The Graduate Center radiated blue light on Tuesday April 2, National Autism Awareness Day, as Lindsay Hand, a freshman special education major, dressed in blue, arrived to show support for autism, an important cause for her and her family.
Hand’s 14-year-old brother has Asperger’s disease. It was a struggle for him and his family, since they did not know right away that he had it. He struggled growing up, having to deal with bullies.
Hand wanted everyone to know that people like her brother had as much potential as anyone else. This made her choose her major and involvement at Kutztown.
“My brother is what wanted to make me become a special education major,” said Hand.
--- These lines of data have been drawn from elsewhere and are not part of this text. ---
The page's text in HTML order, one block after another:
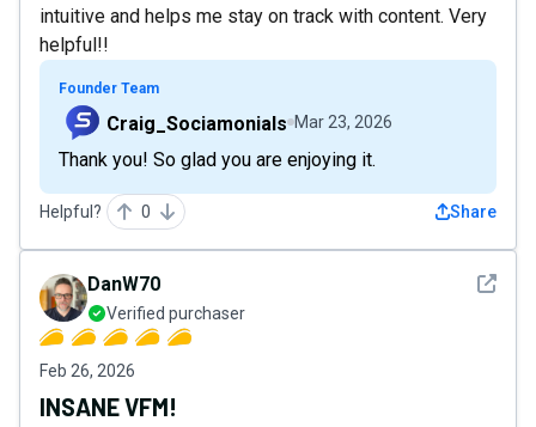
intuitive and helps me stay on track with content. Very
helpful!!
Founder Team
Craig_Sociamonials Mar 23, 2026
Thank you! So glad you are enjoying it.
Helpful? 0 Share
See
DanW70
Verified purchaser
Feb 26, 2026
INSANE VFM!
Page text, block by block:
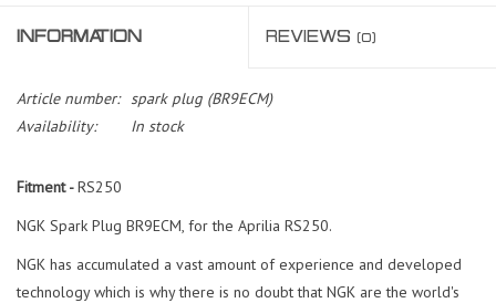
INFORMATION REVIEWS (0)
Article number: spark plug (BR9ECM)
Availability:
In stock
Fitment -RS250
NGK Spark Plug BR9ECM, for the Aprilia RS250.
NGK has accumulated a vast amount of experience and developed
technology which is why there is no doubt that NGK are the world's
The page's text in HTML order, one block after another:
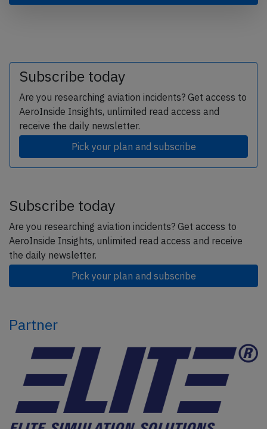
Subscribe today
Are you researching aviation incidents? Get access to
AeroInside Insights, unlimited read access and
receive the daily newsletter.
Pick your plan and subscribe
Subscribe today
Are you researching aviation incidents? Get access to
AeroInside Insights, unlimited read access and receive
the daily newsletter.
Pick your plan and subscribe
Partner

Hand joined 25 to 30 other students at 8 p.m. for pictures and a video taken by a 69 News camera crew. Another picture was taken earlier at 11 a.m.
This event was the beginning of Autism Awareness Month. The Graduate Center will remain blue for the rest of April as part of Autism Speaks’ “Light It Up Blue” campaign. According to lightitupblue.com, about 57,000 people joined this campaign to light up buildings and other structures.
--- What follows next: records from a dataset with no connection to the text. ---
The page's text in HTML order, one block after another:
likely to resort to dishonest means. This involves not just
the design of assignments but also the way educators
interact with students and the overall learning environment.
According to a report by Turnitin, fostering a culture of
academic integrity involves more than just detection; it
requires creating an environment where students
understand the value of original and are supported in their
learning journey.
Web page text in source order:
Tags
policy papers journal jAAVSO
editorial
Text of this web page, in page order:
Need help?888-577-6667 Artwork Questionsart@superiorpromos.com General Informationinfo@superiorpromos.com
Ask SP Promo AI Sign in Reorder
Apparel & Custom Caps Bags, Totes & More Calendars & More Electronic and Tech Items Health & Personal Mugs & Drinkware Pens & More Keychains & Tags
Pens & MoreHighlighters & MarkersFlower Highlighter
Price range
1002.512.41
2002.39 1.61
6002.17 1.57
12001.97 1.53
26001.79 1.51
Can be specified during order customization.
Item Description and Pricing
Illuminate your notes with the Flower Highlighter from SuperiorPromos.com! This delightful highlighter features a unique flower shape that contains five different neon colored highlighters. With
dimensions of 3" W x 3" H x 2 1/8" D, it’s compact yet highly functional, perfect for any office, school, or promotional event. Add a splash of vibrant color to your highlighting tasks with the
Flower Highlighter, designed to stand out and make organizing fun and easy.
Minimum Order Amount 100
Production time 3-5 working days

Diagnoses of autism spectrum disorders (ASD) have gone up in recent years. According to the Centers for Disease Control and Prevention, one in 150 children had ASD in 2000, while one in 88 had it in 2008.
Disability Services provides services for around 18 autistic students over the course of the academic year.
The services depend on the documentation that the student provides to the Disability Services Office, according to Maggie Mclaughlin Yannes, provider of disability services at KU. Services could include single rooms, testing accommodations and early registration. Mclaughlin Yannes said that they also meet with each student to get an idea of what would best benefit them.
She believes that programs such as Autism Speaks, an autism advocacy and science organization, and the larger amount of children being diagnosed have increased awareness lately. However, she emphasizes that each case is different, which is why the office provides services case by case.
“People with disabilities in general are often an overlooked diverse population so as always, education to the campus community and the community at large is important,” said Mclaughlin Yannes.
The office received positive feedback from parents and students who found that the services helped the students do well at the university.
“We have students who have excelled by utilizing our services and learning how to navigate a college campus,” said Mclauglin Yannes. “Both parents and students [have expressed] the fact that the services we are able to provide have benefited them.”
Hand believes there is a lot of awareness about autism and other disabilities on campus. There are groups that promote awareness, such as the Delta Alpha Pi Disability Honor Society and Phoenix Group, as well as special education majors.
Hand, a part of Phoenix Group, said the group is small, but the people are passionate about disability awareness. Phoenix Group holds events such as fundraisers and disability panels in which students, including several autistic students, meet and discuss disabilities.
“They can do as much as anyone else if they are given the chance to,” said Hand.